On the 17th of April the historical Proclamation of Independence
was announced at Mujibnagar. This proclamation morally and
legally established Bangladesh as an independent country. In this
new country, Sheikh Mujibur Rahman was the president and Syed
Nazrul Islam was the vice president and acting president in
Bangabandhu’s absence, and Tajuddin Ahmed was the prime
minister. On the 17th of April in Mujibnagar (Meherpur’s
Baidyanathtala) Bangladesh’s first government was sworn in before
national and international journalists, and ceremonially started its
journey. [29] Their first responsibility was to lead the armed
struggle against the Pakistan army and drive them out of

Fight Back
In the beginning, the battles that took place were disorganized and
unplanned. But slowly the freedom fighters grouped together and
began to fight back. The position of Commander in chief of the
Bangladesh armed forces was given to Colonel (Retired) M. Ataul
Ghani Osmani, Chief of Staff to Lt. Colonel Abdur Rob and Deputy
Chief of Staff to Group Captain A.K. Khandaker. Bangladesh was
divided into eleven sectors. The first sector (Chittagong, Chittagong
Hill Tracks)’s commander was at first Major Ziaur Rahman and
later Major Rafiqul Islam. The second sector (Noakhali, Camilla.
South Dhaka, part of Faridpur)’s commander was at first Major
Khaled Musharraf, later Captain Abdus Salek Chowdhury and
lastly Captain A.T.M. Haider. The third sector (North Dhaka. North
Sylhet and parts of Mymensingh)’s commander was at first Major
K.M. Shafiullah and then Major A.N.M. Nuruzzaman. The fourth.
fifth, and sixth sectors’ (South Sylhet, North Sylhet, and Rangpur
and Dinajpur respectively) commanders were Major C.R. Datta.

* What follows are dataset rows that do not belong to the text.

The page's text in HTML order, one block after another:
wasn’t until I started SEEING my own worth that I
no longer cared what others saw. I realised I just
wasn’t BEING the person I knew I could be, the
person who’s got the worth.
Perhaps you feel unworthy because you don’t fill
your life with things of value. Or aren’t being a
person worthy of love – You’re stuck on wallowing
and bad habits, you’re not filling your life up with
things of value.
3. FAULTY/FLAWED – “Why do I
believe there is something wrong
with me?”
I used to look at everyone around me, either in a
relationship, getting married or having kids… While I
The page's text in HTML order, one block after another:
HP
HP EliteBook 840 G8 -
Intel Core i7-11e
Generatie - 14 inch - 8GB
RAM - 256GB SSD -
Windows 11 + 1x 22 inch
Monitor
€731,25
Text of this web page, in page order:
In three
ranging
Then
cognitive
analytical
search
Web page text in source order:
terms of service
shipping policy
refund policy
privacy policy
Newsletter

Major Mir Shawkat Ali and Wing Commander M.K. Bashar. The
seventh sector (Rajshahi, Bogra, Pabna)’s commander was Major
Nazmul Haque; he died in a car crash and then Major Qazi
Nuruzzaman took over. The eighth sector (Kushtia, Jessore,
Faridpur)’s commander was at first Major Abu Osman Chowdhury
and then Major M. A. Manzoor. The ninth sector (Khulna, Barisal)’s
commander was Major M. A. Jalil. The tenth sector was for the
naval areas, it was under direct control of the commander-in-chief.

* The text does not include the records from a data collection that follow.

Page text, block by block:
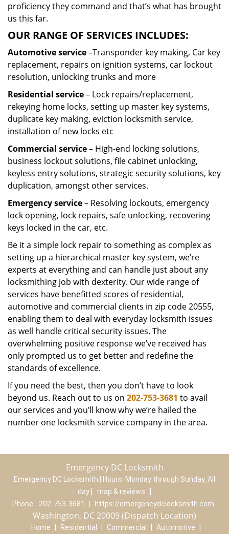
proficiency they command and that’s what has brought
us this far.
OUR RANGE OF SERVICES INCLUDES:
Automotive service–Transponder key making, Car key
replacement, repairs on ignition systems, car lockout
resolution, unlocking trunks and more
Residential service– Lock repairs/replacement,
rekeying home locks, setting up master key systems,
duplicate key making, eviction locksmith service,
installation of new locks etc
Commercial service– High-end locking solutions,
business lockout solutions, file cabinet unlocking,
keyless entry solutions, strategic security solutions, key
duplication, amongst other services.
Emergency service– Resolving lockouts, emergency
lock opening, lock repairs, safe unlocking, recovering
keys locked in the car, etc.
Be it a simple lock repair to something as complex as
setting up a hierarchical master key system, we’re
experts at everything and can handle just about any
locksmithing job with dexterity. Our wide range of
services have benefitted scores of residential,
automotive and commercial clients in zip code 20555,
enabling them to deal with everyday locksmith issues
as well handle critical security issues. The
overwhelming positive response we’ve received has
only prompted us to get better and redefine the
standards of excellence.
If you need the best, then you don’t have to look
beyond us. Reach out to us on 202-753-3681 to avail
our services and you’ll know why we’re hailed the
number one locksmith service company in the area.
Emergency DC Locksmith
Emergency DC Locksmith | Hours: Monday through Sunday, All
day
map & reviews
Phone:
202-753-3681 https://emergencydclocksmith.com
Washington, DC 20009 (Dispatch Location)
Home Residential Commercial Automotive
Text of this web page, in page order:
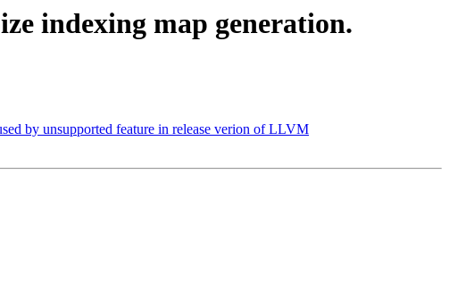
indexing map generation.
by unsupported feature in release verion of LLVM
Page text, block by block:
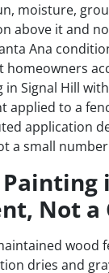
moisture,
above it and
Ana
homeowners
in Signal Hill
applied to a
application
a small
Not a
wood
dries and

This sector had no officers, so the naval commandos fought under
the commander of whichever sector they were in at the time. These
naval commandos carried out an incredible mission called
Operation Jackpot on the 15th of August in which they blew up
several ships with mines in Chittagong [30]. The eleventh sector
(Tangail, Mymensingh)’s commander was Major M. Abu Taher; he
held this responsibility until he was injured in a fight in November.
Besides these eleven sectors, Ziaur Rahman, Khaled Musharraf, and
Shafiullah were in charge of three brigades, named the Z force, the
K force and the S force after the first letter of their names
respectively. Also, in Tangail, Abdul Kader Siddiqui led a regional
team. Not only did he lead this extremely well-organized team of
fighters called the Kaderia Bahini to fight, he also put together a
team of volunteers to help them. [31] At the end of the war the
Bangladesh air force joined the armed forces, and this air force has
the credit of being the first to carry out a bombing in the war. [32]

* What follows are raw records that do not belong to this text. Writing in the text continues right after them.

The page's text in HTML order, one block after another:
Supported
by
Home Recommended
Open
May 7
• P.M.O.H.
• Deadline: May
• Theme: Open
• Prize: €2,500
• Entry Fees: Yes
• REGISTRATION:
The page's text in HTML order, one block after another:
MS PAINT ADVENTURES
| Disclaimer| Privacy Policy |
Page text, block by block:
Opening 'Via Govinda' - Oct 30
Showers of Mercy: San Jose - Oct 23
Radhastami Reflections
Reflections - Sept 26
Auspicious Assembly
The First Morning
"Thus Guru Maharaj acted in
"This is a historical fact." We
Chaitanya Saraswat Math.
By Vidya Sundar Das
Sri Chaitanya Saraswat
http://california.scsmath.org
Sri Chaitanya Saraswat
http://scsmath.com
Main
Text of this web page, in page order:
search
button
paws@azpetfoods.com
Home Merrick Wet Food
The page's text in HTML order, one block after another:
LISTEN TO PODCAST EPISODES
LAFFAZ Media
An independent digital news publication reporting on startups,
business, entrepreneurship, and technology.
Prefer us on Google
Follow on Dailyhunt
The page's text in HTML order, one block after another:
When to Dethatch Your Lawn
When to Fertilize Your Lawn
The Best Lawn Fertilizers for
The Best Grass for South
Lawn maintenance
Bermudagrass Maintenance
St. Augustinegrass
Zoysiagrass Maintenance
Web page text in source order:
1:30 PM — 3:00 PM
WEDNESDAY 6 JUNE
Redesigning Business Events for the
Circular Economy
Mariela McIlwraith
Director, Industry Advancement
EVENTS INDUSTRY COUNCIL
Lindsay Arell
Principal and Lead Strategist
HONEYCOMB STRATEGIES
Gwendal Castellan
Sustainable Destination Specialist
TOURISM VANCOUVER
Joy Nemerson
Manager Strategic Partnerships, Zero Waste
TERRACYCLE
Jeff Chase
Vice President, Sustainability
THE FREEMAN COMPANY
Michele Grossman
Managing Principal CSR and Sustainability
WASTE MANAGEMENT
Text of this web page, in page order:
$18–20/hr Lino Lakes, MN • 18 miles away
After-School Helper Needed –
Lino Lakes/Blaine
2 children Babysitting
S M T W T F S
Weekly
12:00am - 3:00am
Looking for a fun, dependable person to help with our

A courageous group of young guerrillas called the Crack Platoon
captured international attention by carrying out an extremely
dangerous guerrilla operation right under the Pakistani military’s
noses in Dhaka city. [33]

Bangladesh Liberation war truly was a people’s war. Countless
students, farmers, workers and people from all spheres of life took
part. The indigenous people from the plain land and hill also joined
the liberation war. They had no shoes on their feet or clothes on
their backs and no necessary weaponry – they didn’t even have any
time to train. In the words of Khaled Musharraf, the battlefield was
their training ground. They had unbelievable courage and deep
compassion for their motherland. While Bangladesh’s regular
armed forces fought the Pakistani military, the guerrilla teams
attacked the Pakistani military from the underground, forcing their
movement to be restricted to their own camps.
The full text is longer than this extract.